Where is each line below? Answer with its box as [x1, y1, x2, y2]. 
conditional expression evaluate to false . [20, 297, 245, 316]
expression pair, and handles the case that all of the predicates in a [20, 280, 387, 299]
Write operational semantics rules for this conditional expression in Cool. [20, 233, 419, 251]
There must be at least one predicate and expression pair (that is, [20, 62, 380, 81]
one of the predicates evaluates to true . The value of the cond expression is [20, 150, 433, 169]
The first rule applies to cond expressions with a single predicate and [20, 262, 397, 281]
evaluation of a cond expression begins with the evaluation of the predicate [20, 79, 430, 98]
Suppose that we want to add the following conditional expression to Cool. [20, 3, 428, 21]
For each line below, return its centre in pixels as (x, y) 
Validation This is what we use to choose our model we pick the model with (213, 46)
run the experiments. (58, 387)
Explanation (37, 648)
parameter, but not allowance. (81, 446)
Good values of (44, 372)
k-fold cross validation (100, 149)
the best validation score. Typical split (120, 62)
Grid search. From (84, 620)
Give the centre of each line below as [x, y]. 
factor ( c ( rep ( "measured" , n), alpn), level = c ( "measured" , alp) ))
* * *
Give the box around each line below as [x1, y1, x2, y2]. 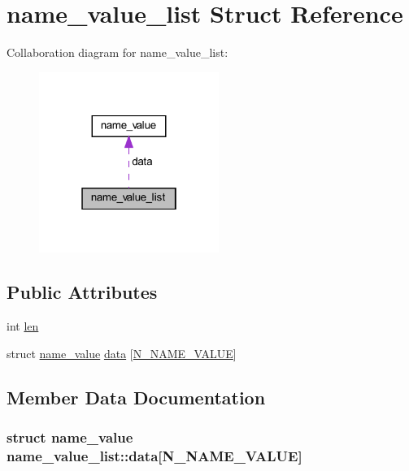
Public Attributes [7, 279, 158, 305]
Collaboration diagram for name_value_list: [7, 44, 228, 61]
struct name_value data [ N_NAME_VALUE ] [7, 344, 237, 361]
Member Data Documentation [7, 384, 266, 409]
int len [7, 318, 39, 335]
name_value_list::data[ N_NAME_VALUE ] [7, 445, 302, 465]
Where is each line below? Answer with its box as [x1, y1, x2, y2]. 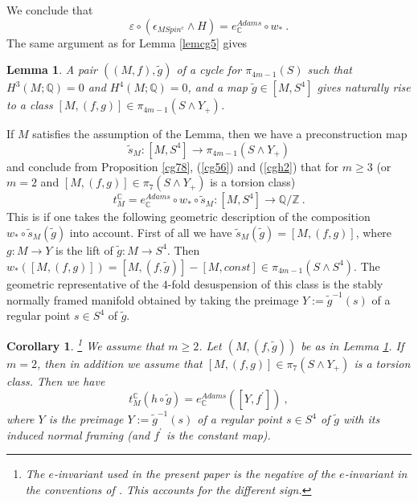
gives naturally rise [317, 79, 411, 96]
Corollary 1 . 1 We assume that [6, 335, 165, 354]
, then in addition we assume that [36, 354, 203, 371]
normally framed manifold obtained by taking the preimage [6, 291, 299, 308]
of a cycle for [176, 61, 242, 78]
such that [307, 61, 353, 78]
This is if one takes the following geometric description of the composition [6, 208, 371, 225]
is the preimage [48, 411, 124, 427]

» WHAT TO WORK ON: Which lines of the data include "that"? Copy each of them.

» ANSWER TO THIS EXERCISE:
expression pair, and handles the case that all of the predicates in a [20, 280, 387, 299]
There must be at least one predicate and expression pair (that is, [20, 62, 380, 81]
Suppose that we want to add the following conditional expression to Cool. [20, 3, 428, 21]
Corollary 1 . 1 We assume that [6, 335, 165, 354]
, then in addition we assume that [36, 354, 203, 371]
such that [307, 61, 353, 78]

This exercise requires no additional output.